Task instructions = Look below for the line containing "movements supported by" and the line containing "transmitted in the interval. (6, 55, 121, 69)", then set down both and every line between them exactly, without pictures.

━━━ Exercise data

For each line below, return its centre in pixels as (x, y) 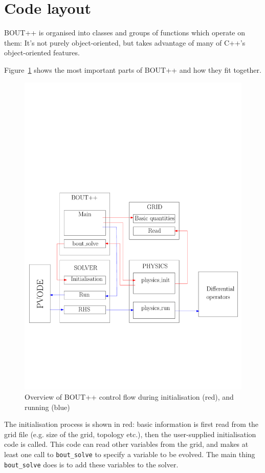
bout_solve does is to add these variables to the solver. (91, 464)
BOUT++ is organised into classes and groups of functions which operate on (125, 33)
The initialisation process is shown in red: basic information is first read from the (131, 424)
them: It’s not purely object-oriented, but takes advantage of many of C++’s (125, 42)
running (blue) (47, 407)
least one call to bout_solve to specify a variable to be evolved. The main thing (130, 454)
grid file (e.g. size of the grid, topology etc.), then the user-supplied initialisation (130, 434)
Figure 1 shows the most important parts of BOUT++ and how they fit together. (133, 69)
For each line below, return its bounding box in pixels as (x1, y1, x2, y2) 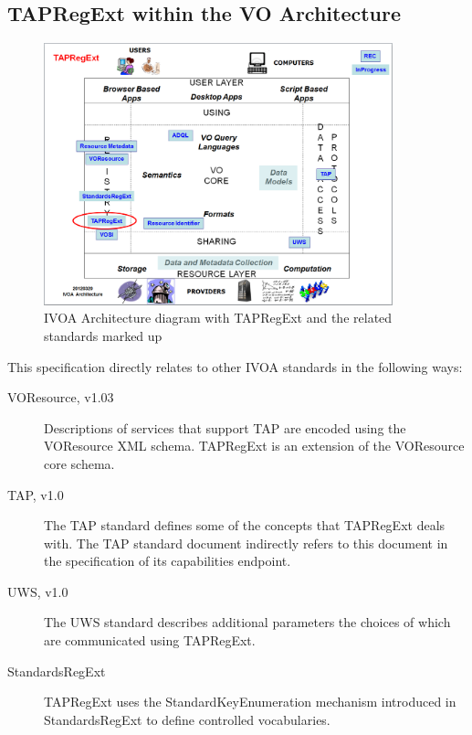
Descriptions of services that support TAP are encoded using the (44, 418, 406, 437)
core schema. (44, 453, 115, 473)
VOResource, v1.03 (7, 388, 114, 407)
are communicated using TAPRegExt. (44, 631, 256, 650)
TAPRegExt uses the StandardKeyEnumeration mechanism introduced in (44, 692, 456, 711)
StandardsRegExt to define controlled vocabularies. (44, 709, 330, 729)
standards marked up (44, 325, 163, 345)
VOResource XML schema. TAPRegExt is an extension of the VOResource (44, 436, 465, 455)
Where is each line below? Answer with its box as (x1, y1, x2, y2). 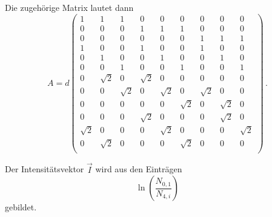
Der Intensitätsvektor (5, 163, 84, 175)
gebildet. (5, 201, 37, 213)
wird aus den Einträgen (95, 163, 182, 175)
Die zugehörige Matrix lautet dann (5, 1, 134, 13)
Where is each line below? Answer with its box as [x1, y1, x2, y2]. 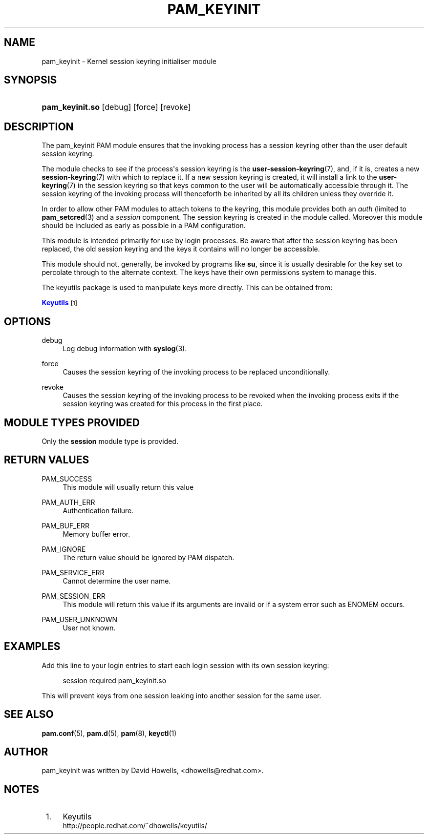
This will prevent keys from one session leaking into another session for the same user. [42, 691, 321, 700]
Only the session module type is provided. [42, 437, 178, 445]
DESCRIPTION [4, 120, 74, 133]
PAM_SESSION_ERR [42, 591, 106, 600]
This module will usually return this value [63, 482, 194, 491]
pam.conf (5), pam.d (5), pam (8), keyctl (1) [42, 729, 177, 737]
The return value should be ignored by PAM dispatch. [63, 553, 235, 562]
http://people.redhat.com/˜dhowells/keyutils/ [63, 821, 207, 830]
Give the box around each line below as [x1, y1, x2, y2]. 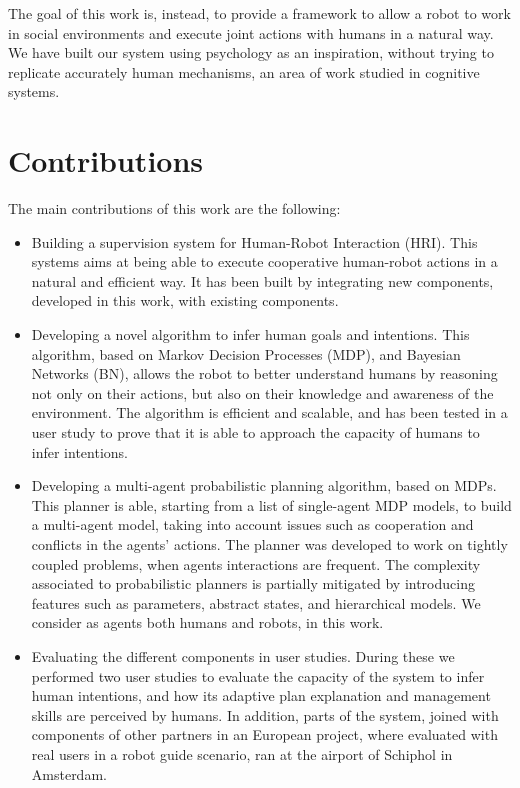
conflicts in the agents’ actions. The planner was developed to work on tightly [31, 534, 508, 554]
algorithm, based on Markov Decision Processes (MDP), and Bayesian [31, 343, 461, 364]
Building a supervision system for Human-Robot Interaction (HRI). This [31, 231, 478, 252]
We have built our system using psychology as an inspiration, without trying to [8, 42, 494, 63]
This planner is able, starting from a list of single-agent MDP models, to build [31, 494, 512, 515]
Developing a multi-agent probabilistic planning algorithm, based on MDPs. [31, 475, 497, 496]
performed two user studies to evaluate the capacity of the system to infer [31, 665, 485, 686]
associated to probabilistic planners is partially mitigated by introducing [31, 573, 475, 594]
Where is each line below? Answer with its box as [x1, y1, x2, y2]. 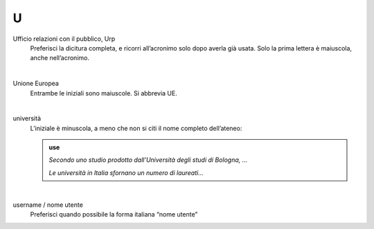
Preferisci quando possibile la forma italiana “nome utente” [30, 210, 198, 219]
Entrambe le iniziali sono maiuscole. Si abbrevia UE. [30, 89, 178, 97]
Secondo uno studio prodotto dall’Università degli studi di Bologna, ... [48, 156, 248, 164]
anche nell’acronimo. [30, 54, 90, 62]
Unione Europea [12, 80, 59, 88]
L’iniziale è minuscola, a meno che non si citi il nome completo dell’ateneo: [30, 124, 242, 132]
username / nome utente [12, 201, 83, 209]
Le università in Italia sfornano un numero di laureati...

━━━━━━
━━━ Exercise data

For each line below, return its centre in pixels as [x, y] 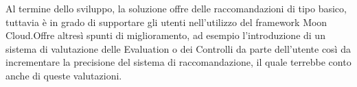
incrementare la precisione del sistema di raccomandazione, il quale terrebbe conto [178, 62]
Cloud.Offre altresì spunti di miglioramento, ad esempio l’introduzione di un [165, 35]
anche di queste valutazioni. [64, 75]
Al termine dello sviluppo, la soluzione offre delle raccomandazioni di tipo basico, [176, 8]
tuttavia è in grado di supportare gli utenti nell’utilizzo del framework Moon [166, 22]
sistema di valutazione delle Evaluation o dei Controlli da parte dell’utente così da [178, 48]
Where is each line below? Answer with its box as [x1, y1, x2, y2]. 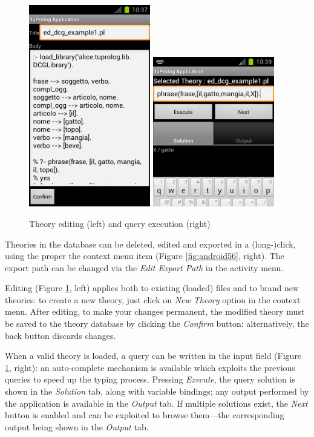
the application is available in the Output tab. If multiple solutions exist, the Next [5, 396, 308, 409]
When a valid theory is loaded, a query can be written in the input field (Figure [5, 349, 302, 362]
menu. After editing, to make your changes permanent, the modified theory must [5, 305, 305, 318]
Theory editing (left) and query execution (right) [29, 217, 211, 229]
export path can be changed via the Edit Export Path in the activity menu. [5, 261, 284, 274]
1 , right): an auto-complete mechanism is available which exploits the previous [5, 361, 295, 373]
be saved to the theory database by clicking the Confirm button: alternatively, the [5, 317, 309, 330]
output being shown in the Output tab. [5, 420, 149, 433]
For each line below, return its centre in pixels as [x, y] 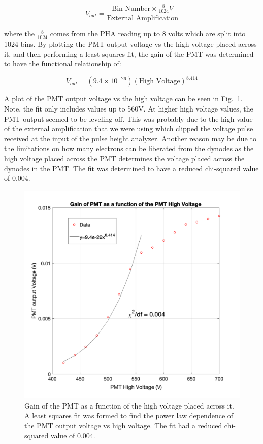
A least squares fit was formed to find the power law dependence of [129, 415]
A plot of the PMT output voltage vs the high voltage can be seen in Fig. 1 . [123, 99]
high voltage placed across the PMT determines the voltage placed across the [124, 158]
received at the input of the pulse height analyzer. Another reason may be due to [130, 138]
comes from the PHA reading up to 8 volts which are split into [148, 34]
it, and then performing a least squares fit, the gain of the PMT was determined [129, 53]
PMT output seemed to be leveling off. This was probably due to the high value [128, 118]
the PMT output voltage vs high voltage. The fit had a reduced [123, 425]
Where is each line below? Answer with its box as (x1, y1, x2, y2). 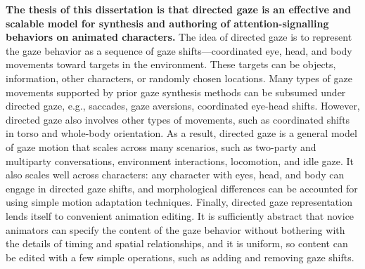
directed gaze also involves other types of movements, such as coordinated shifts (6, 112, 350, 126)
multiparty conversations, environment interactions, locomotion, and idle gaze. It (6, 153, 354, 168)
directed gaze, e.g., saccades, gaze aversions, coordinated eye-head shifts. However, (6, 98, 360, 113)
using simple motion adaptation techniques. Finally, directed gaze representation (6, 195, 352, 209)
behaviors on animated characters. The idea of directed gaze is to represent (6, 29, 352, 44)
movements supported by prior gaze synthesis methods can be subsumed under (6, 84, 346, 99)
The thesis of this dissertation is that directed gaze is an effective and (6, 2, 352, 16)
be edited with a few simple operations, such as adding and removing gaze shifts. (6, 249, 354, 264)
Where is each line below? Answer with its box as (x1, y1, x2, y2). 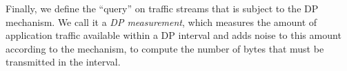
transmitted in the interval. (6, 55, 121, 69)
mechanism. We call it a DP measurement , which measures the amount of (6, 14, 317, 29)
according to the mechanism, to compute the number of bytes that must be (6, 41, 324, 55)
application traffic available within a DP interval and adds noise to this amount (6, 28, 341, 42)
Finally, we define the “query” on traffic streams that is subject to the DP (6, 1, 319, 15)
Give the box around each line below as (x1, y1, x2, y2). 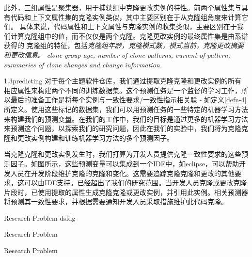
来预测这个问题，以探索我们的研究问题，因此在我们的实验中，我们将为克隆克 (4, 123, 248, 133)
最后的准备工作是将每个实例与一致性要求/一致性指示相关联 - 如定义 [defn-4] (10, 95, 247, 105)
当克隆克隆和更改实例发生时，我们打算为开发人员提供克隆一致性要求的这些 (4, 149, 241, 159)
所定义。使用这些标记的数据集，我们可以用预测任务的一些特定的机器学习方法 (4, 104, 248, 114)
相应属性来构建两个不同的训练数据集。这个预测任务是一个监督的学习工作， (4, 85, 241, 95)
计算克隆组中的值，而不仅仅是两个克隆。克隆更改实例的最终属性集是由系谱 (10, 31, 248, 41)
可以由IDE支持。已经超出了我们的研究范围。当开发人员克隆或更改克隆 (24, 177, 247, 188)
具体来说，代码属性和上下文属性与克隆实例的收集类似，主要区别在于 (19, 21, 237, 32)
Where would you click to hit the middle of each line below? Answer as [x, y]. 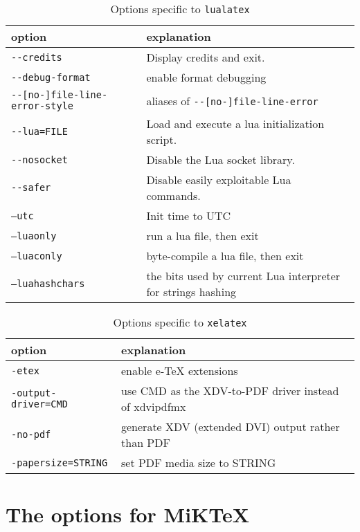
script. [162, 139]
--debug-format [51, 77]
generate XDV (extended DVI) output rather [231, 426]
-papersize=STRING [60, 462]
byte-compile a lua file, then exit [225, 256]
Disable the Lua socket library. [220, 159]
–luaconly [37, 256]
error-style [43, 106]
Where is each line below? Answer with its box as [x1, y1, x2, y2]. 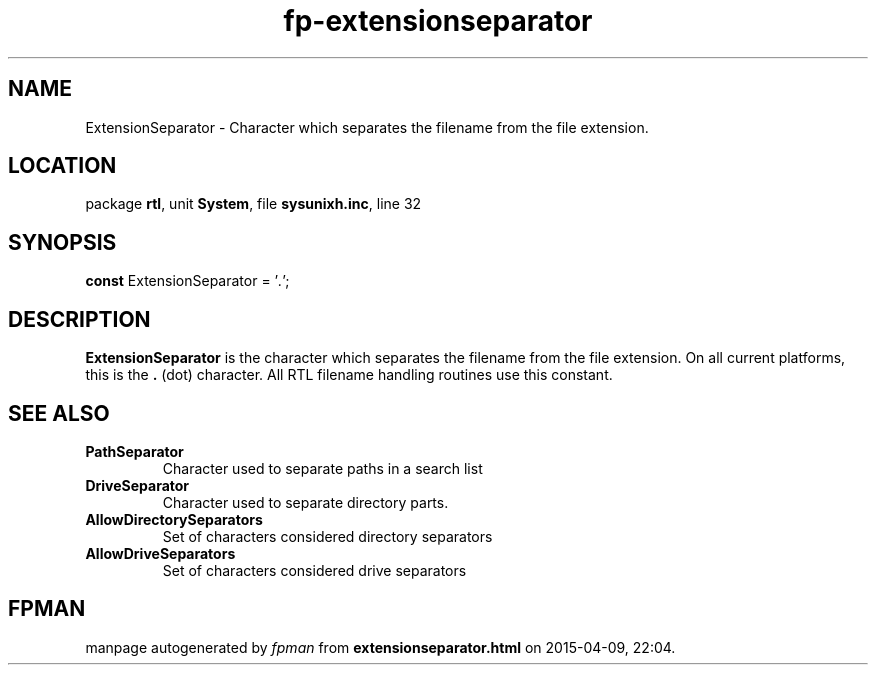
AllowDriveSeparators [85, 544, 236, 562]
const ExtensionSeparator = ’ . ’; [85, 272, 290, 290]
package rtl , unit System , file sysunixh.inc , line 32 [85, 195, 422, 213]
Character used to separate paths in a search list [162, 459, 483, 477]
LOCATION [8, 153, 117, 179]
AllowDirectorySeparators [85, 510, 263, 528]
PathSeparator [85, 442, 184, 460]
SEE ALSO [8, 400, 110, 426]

━━━━━━

Answer to this exercise =
movements supported by prior gaze synthesis methods can be subsumed under (6, 84, 346, 99)
The thesis of this dissertation is that directed gaze is an effective and (6, 2, 352, 16)
be edited with a few simple operations, such as adding and removing gaze shifts. (6, 249, 354, 264)
Where is each line below? Answer with its box as (x1, y1, x2, y2). 
transmitted in the interval. (6, 55, 121, 69)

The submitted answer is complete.